調査に基づく倫理学の基礎的研究 |
 |
|
|
これまで倫理学は「価値」「評価」に関わるが調査は「事実」に関わっており、両者は相容れないとされてきました。ところが、実際の問題を考察する倫理学では、現場の問題点、科学や技術の現状、法律の現状といった事実に基づく思考をしてきました。
また、そのような倫理的思考を遂行する際には、現在の人々の道徳的直感や倫理観を前提にしてもいます。「調査に基づく倫理学の基礎理論」は、それらを調査解析(統計的手法を用いての)する際の、基本的な諸問題を検討するものです。
この分野は倫理学研究者にとって重要な問題を扱うものですが、内外に研究者がほとんどいないのが現状です。

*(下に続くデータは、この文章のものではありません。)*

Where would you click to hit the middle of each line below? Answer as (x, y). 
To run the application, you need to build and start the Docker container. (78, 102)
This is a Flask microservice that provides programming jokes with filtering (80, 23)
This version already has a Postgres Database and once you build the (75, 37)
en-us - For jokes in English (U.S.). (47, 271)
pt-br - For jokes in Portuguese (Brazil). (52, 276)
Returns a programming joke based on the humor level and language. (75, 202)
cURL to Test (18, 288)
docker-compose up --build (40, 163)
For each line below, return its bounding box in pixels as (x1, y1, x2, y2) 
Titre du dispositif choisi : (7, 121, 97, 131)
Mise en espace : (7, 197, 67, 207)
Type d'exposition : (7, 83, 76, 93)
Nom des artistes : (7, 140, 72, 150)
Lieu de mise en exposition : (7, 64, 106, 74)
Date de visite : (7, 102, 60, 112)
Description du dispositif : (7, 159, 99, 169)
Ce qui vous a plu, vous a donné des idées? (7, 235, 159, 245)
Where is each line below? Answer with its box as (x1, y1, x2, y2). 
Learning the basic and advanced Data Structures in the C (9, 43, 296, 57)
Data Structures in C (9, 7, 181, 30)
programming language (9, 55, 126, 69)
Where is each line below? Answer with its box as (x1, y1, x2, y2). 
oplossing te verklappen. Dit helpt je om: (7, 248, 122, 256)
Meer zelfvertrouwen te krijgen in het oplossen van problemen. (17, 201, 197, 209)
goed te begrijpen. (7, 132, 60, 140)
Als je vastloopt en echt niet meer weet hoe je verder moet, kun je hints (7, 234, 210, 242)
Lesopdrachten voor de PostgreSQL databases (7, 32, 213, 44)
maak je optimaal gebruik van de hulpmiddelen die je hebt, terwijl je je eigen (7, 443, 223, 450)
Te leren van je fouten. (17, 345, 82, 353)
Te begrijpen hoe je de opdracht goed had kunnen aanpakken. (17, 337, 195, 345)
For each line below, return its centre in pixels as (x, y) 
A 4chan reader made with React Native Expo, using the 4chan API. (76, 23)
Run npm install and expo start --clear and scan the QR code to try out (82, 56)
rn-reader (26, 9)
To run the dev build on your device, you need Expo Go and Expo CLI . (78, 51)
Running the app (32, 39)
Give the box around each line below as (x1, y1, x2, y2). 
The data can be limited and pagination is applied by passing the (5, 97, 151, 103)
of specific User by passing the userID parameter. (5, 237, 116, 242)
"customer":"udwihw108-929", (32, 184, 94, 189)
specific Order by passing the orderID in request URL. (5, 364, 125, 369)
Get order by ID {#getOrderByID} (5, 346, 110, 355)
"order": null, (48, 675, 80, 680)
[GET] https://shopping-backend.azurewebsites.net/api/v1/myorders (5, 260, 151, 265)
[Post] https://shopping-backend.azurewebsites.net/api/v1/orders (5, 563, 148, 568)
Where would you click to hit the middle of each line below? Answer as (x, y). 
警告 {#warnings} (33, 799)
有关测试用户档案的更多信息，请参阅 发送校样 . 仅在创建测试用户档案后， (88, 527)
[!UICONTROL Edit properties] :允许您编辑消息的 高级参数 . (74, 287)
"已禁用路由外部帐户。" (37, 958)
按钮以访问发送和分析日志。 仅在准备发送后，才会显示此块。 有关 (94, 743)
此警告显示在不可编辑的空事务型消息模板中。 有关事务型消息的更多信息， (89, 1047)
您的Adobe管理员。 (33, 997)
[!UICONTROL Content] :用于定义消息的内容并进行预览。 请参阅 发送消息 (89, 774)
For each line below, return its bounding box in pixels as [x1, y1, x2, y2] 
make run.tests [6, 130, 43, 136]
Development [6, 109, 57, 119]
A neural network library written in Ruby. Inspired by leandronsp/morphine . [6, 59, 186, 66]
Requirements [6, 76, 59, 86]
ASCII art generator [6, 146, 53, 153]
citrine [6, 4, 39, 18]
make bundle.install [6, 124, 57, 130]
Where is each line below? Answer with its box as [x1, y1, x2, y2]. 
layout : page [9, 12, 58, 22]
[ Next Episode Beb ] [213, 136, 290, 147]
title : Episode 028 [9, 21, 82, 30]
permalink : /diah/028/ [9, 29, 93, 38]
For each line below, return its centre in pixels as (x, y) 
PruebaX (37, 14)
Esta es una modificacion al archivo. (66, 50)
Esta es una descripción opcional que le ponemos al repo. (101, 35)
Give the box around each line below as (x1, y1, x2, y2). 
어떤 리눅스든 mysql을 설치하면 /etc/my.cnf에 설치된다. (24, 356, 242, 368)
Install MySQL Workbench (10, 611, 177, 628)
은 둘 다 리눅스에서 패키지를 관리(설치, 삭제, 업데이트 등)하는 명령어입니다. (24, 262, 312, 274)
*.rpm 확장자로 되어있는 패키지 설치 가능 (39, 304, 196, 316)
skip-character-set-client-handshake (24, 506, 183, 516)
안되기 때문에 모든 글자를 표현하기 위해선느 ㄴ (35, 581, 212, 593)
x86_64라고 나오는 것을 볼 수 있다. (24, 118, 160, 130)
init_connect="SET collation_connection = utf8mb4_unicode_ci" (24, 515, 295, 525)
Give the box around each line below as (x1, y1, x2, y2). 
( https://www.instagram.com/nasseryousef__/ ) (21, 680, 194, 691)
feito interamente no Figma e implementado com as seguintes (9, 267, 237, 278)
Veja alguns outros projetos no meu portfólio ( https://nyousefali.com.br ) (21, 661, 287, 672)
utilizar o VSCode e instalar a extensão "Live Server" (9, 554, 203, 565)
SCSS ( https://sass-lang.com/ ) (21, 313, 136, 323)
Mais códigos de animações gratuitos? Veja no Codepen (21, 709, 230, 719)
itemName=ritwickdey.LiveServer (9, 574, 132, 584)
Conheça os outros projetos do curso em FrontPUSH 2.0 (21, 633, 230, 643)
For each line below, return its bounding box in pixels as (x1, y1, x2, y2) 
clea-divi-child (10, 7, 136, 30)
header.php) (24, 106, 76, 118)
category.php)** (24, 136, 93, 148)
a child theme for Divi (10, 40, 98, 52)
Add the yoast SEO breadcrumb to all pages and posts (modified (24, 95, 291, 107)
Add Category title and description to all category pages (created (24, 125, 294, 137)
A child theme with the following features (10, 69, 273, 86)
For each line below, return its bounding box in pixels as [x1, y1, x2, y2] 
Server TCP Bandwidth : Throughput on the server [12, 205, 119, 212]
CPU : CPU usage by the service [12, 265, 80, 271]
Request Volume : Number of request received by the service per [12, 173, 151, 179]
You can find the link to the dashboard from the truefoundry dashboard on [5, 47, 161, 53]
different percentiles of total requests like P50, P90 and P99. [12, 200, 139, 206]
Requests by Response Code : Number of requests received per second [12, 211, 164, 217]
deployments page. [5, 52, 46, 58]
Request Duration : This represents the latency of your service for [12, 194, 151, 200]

拙著『自己決定の時代の倫理学-意識調査にもとづく倫理的思考』(九州大学出版会2001年)はその序論的役割を果たしましたが、本格的な研究を現在始めたところです。 |
意識調査を社会的合意形成の基礎に用いることについては多くの批判がありますが、倫理学理論についての深い知識と調査への習熟を兼ね備えた研究者による調査であれば、そのような批判は生じないと考えられます。
社会的合意形成の方法として私は、ジョン・ロールズの提唱した「反省的均衡」が最適であると思います。
その方法が見るべき成果を挙げてこなかったのは、調査のできる倫理学研究者がいなかったことによります。「反省的均衡」を適用する際の最も困難なプロセスは、人々の判断から基礎理論を導くことにありますが、私は、意識調査によってそれを突破できると考えています。
実際に私は、「ヒト胚」の問題等について、「反省的均衡」の適用を試みてきましたが、調査と倫理の基礎理論を踏まえて、それら個別の調査研究を纏め上げる時期に来ています。 |
|

|
[キーワード] 調査に基づく倫理、事実と価値、反省的均衡、社会的合意形成、応用倫理学の方法論 |
|
生命倫理、環境倫理、情報倫理等の応用倫理の方法論を考える上で、調査による解析は不可欠と思われます。